### Data for this task

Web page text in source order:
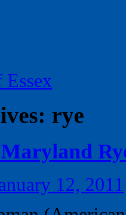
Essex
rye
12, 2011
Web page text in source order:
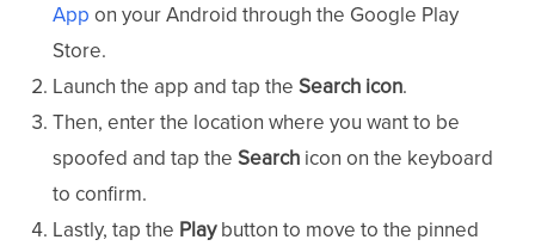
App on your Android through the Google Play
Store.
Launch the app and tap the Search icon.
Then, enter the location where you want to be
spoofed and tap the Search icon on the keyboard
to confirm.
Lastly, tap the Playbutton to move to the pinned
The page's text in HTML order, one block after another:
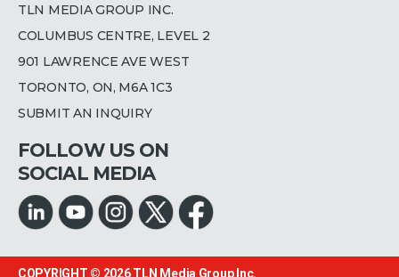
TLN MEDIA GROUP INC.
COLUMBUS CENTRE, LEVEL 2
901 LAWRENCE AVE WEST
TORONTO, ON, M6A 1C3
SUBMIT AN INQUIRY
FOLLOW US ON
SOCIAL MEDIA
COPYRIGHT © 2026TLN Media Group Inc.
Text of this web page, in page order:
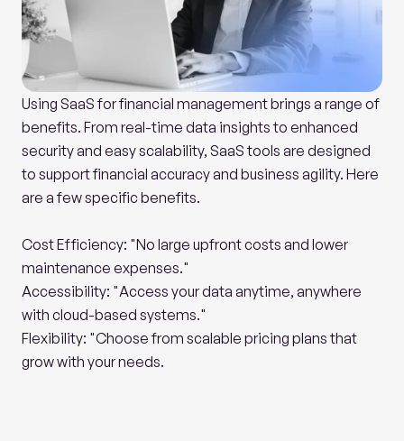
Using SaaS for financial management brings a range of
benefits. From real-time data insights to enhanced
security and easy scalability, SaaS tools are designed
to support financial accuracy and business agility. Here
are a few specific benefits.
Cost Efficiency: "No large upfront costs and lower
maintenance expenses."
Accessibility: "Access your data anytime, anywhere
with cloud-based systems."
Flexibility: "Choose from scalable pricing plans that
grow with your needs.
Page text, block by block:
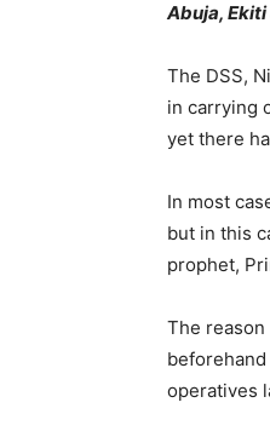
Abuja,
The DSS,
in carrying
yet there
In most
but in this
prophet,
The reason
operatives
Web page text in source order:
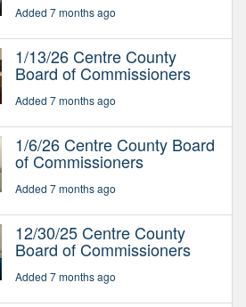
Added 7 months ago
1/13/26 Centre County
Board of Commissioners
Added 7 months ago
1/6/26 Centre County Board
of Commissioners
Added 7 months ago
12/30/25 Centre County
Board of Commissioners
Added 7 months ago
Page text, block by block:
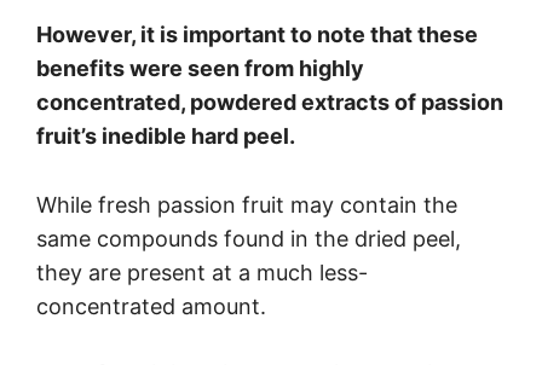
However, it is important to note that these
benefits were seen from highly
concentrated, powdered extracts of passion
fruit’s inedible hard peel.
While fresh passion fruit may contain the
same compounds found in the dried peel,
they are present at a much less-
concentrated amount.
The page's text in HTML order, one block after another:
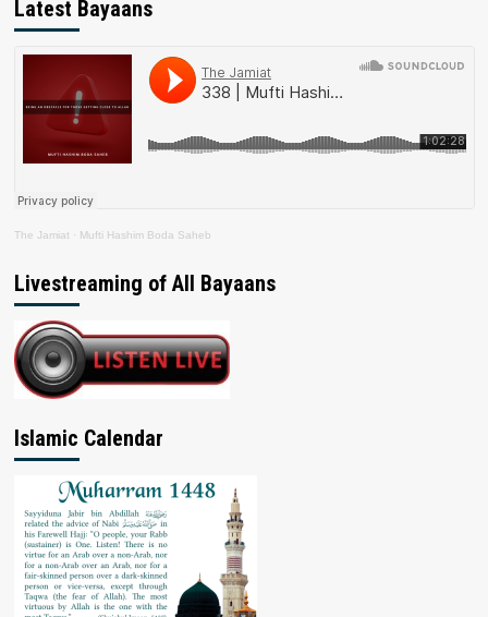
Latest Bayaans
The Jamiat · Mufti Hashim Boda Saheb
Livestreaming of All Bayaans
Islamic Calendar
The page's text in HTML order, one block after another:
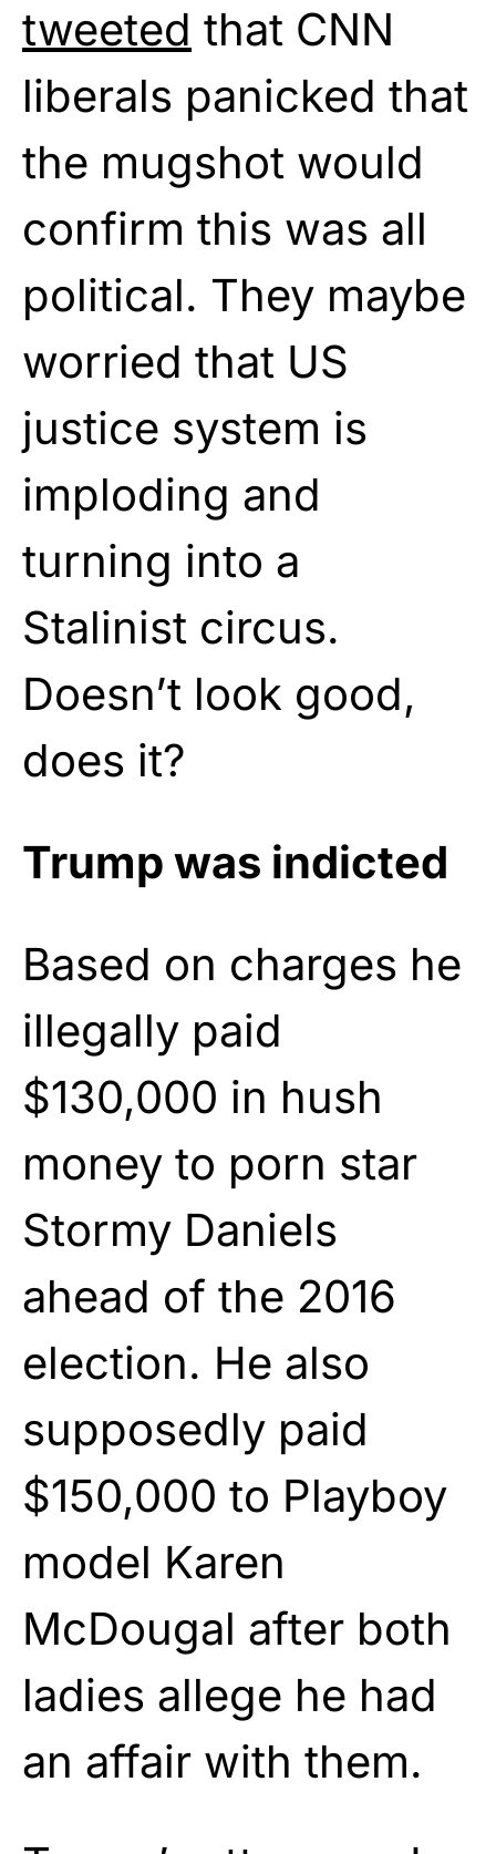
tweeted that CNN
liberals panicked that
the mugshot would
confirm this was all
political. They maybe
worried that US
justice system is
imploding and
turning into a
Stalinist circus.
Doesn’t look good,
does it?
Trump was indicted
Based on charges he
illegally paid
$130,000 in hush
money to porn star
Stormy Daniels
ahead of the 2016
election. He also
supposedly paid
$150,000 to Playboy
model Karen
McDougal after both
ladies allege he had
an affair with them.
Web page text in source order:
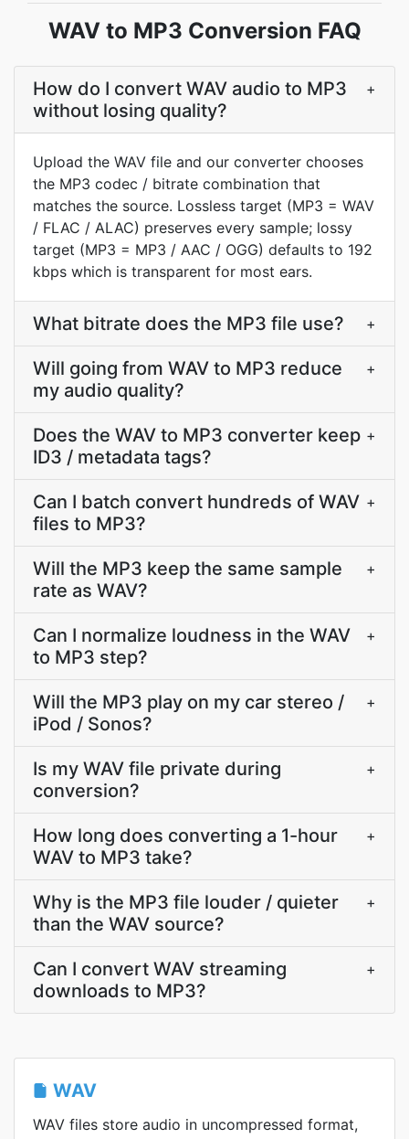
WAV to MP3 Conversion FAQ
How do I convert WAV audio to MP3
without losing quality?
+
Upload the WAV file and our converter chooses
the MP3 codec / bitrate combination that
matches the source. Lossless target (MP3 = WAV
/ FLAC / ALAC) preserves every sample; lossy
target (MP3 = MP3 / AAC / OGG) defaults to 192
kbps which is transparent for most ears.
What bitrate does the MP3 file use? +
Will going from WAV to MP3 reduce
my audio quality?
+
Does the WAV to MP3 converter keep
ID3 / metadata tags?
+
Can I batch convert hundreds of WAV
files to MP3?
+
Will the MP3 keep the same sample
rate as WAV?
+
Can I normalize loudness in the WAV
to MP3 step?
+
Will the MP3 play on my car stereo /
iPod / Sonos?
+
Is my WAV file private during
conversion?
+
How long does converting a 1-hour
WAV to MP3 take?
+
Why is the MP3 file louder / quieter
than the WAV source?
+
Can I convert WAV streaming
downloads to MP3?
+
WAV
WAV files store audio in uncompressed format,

######

Copy the records above exactly. Do not carry any picture into the copy.

▸ Result of this task:
Web page text in source order:
Essex
rye
12, 2011
Web page text in source order:
App on your Android through the Google Play
Store.
Launch the app and tap the Search icon.
Then, enter the location where you want to be
spoofed and tap the Search icon on the keyboard
to confirm.
Lastly, tap the Playbutton to move to the pinned
The page's text in HTML order, one block after another:
TLN MEDIA GROUP INC.
COLUMBUS CENTRE, LEVEL 2
901 LAWRENCE AVE WEST
TORONTO, ON, M6A 1C3
SUBMIT AN INQUIRY
FOLLOW US ON
SOCIAL MEDIA
COPYRIGHT © 2026TLN Media Group Inc.
Text of this web page, in page order:
Using SaaS for financial management brings a range of
benefits. From real-time data insights to enhanced
security and easy scalability, SaaS tools are designed
to support financial accuracy and business agility. Here
are a few specific benefits.
Cost Efficiency: "No large upfront costs and lower
maintenance expenses."
Accessibility: "Access your data anytime, anywhere
with cloud-based systems."
Flexibility: "Choose from scalable pricing plans that
grow with your needs.
Page text, block by block:
Abuja,
The DSS,
in carrying
yet there
In most
but in this
prophet,
The reason
operatives
Web page text in source order:
Added 7 months ago
1/13/26 Centre County
Board of Commissioners
Added 7 months ago
1/6/26 Centre County Board
of Commissioners
Added 7 months ago
12/30/25 Centre County
Board of Commissioners
Added 7 months ago
Page text, block by block:
However, it is important to note that these
benefits were seen from highly
concentrated, powdered extracts of passion
fruit’s inedible hard peel.
While fresh passion fruit may contain the
same compounds found in the dried peel,
they are present at a much less-
concentrated amount.
The page's text in HTML order, one block after another:
Latest Bayaans
The Jamiat · Mufti Hashim Boda Saheb
Livestreaming of All Bayaans
Islamic Calendar
The page's text in HTML order, one block after another:
tweeted that CNN
liberals panicked that
the mugshot would
confirm this was all
political. They maybe
worried that US
justice system is
imploding and
turning into a
Stalinist circus.
Doesn’t look good,
does it?
Trump was indicted
Based on charges he
illegally paid
$130,000 in hush
money to porn star
Stormy Daniels
ahead of the 2016
election. He also
supposedly paid
$150,000 to Playboy
model Karen
McDougal after both
ladies allege he had
an affair with them.
Web page text in source order:
WAV to MP3 Conversion FAQ
How do I convert WAV audio to MP3
without losing quality?
+
Upload the WAV file and our converter chooses
the MP3 codec / bitrate combination that
matches the source. Lossless target (MP3 = WAV
/ FLAC / ALAC) preserves every sample; lossy
target (MP3 = MP3 / AAC / OGG) defaults to 192
kbps which is transparent for most ears.
What bitrate does the MP3 file use? +
Will going from WAV to MP3 reduce
my audio quality?
+
Does the WAV to MP3 converter keep
ID3 / metadata tags?
+
Can I batch convert hundreds of WAV
files to MP3?
+
Will the MP3 keep the same sample
rate as WAV?
+
Can I normalize loudness in the WAV
to MP3 step?
+
Will the MP3 play on my car stereo /
iPod / Sonos?
+
Is my WAV file private during
conversion?
+
How long does converting a 1-hour
WAV to MP3 take?
+
Why is the MP3 file louder / quieter
than the WAV source?
+
Can I convert WAV streaming
downloads to MP3?
+
WAV
WAV files store audio in uncompressed format,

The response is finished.